In addition to quality of care, a hospital's success depends on its financial performance and its ability to manage patients' lengths of stay, costs, and charges efficiently. These economic concerns are particularly relevant in today's climate of rising healthcare costs that routinely exceed the Consumer Price Index (CPI) by several folds. CareScience tracks and examines three efficiency outcomes: length of stay, costs, and charges.

1.3.1 Length of Stay

Length of stay is a commonly used proxy for resource usage, reflecting how efficiently a hospital allocates resources. It is easy to observe and compare across hospitals and offers the advantage of being reliably recorded. Despite these desirable attributes, length of stay is prone to varying hospital discharge policies that can bias it as an outcome measure. Hospitals that regularly transfer patients to affiliated long-term care facilities often have reduced lengths of stay. As a result, the relationship between efficiency and length of stay can be soured by the possibility of efficiency being achieved at the cost of sufficient treatment. Nevertheless, length of stay is widely accepted as a proxy for efficiency.

1.3.2 Charges

Patient charges can serve as a supplementary efficiency measure to length of stay.
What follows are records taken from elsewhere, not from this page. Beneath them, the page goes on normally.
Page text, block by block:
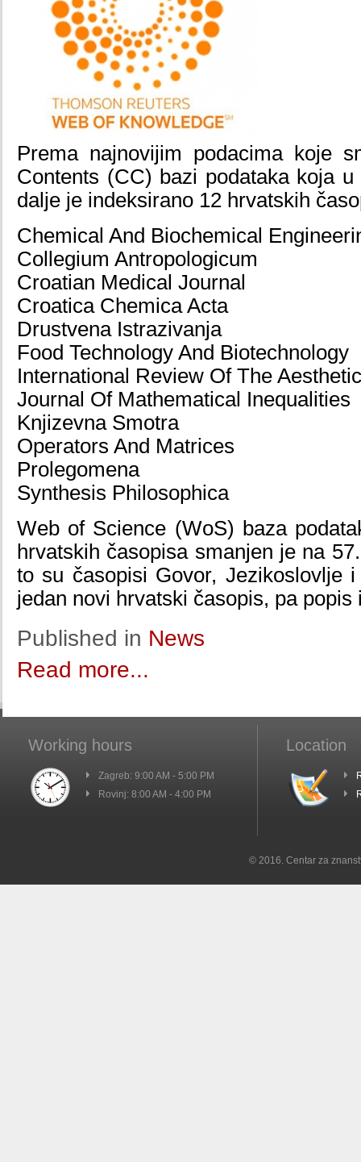
Prema najnovijim podacima koje
Contents (CC) bazi podataka koja
dalje je indeksirano 12 hrvatskih
Chemical And Biochemical
Collegium Antropologicum
Croatian Medical Journal
Croatica Chemica Acta
Drustvena Istrazivanja
Food Technology And Biotechnology
International Review Of The
Journal Of Mathematical Inequalities
Knjizevna Smotra
Operators And Matrices
Prolegomena
Synthesis Philosophica
Web of Science (WoS) baza
hrvatskih časopisa smanjen je na
to su časopisi Govor, Jezikoslovlje
jedan novi hrvatski časopis, pa popis
Published in News
Read more...
Working hours
Zagreb: 9:00 AM - 5:00 PM
Rovinj: 8:00 AM - 4:00 PM
Location
© 2016. Centar za
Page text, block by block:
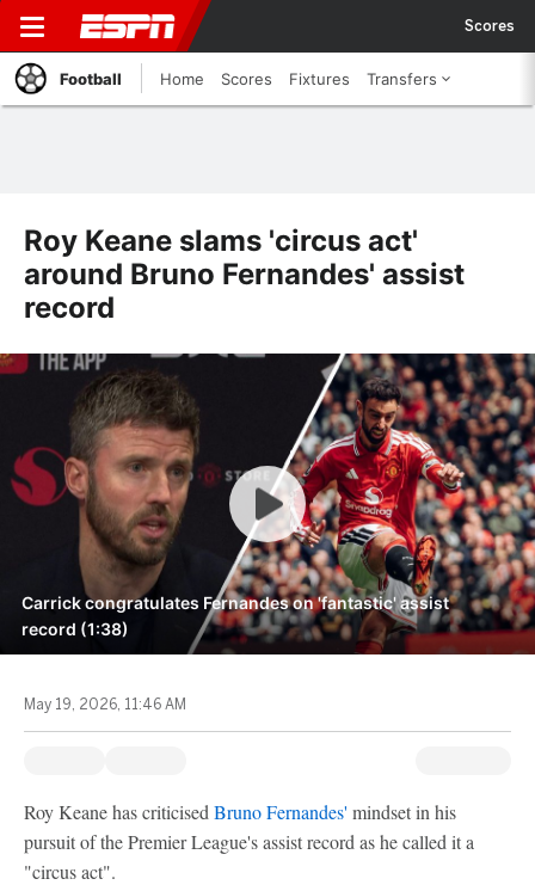
Scores
Football Home Scores Fixtures Transfers
Roy Keane slams 'circus act'
around Bruno Fernandes' assist
record
Carrick congratulates Fernandes on 'fantastic' assist
record (1:38)
May 19, 2026, 11:46 AM
Roy Keane has criticised Bruno Fernandes' mindset in his
pursuit of the Premier League's assist record as he called it a
"circus act".
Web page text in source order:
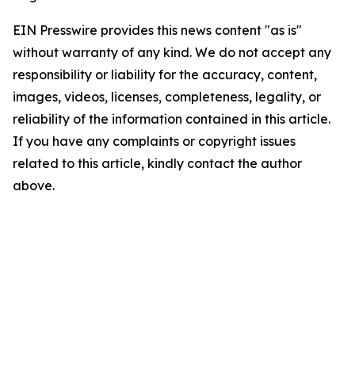
EIN Presswire provides this news content "as is"
without warranty of any kind. We do not accept any
responsibility or liability for the accuracy, content,
images, videos, licenses, completeness, legality, or
reliability of the information contained in this article.
If you have any complaints or copyright issues
related to this article, kindly contact the author
above.
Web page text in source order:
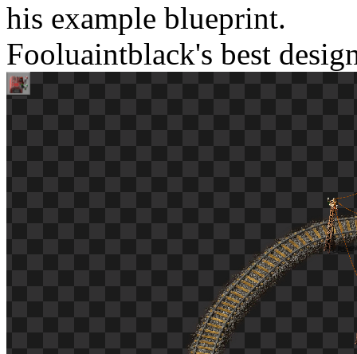
his example blueprint.
Fooluaintblack's best
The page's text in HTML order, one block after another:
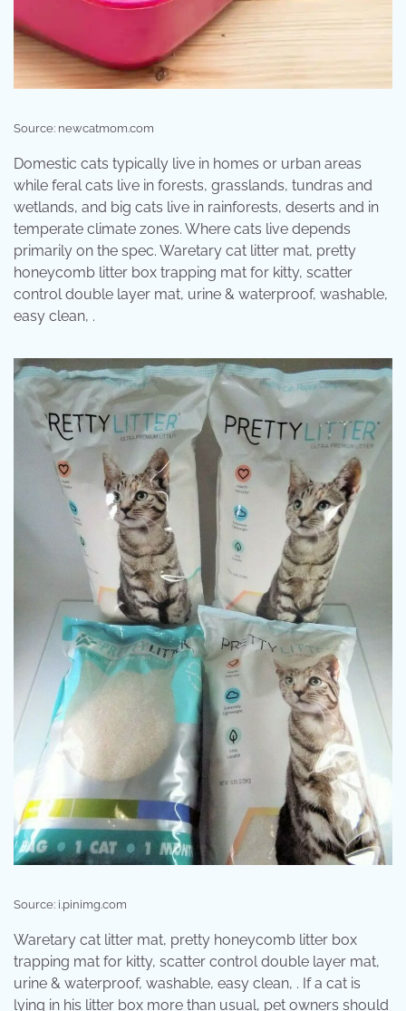
Source: newcatmom.com
Domestic cats typically live in homes or urban areas
while feral cats live in forests, grasslands, tundras and
wetlands, and big cats live in rainforests, deserts and in
temperate climate zones. Where cats live depends
primarily on the spec. Waretary cat litter mat, pretty
honeycomb litter box trapping mat for kitty, scatter
control double layer mat, urine & waterproof, washable,
easy clean, .
Source: i.pinimg.com
Waretary cat litter mat, pretty honeycomb litter box
trapping mat for kitty, scatter control double layer mat,
urine & waterproof, washable, easy clean, . If a cat is
lying in his litter box more than usual, pet owners should
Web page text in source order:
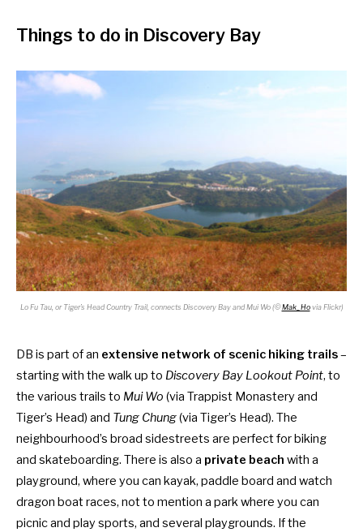
Things to do in Discovery Bay
Lo Fu Tau, or Tiger’s Head Country Trail, connects Discovery Bay and Mui Wo (©Mak_Hovia Flickr)
DB is part of an extensive network of scenic hiking trails–
starting with the walk up to Discovery Bay Lookout Point, to
the various trails to Mui Wo (via Trappist Monastery and
Tiger’s Head) and Tung Chung(via Tiger’s Head). The
neighbourhood’s broad sidestreets are perfect for biking
and skateboarding. There is also a private beach with a
playground, where you can kayak, paddle board and watch
dragon boat races, not to mention a park where you can
picnic and play sports, and several playgrounds. If the

Charge information can be found in electronic record databases built for billing. Although charge data are readily available, charge practices are generally not comparable across facilities or even departments and therefore require adjustments.

1.3.3 Costs

In measuring hospital performance, charges have become a useful proxy for the "costliness" of care. Unadorned charges, however, are a poor indicator of hospital expenditures, especially at the patient level. Nonetheless, by applying a well defined and hospital-specific Cost-to-Charge-Ratio (CCR), hospitals' reported charges can be adjusted to a dollar amount that more closely approximates the "true" cost of care. These adjusted costs can be used to compare hospitals that do not share the same accounting standards. Appendix A provides a detailed discussion of calculating costs.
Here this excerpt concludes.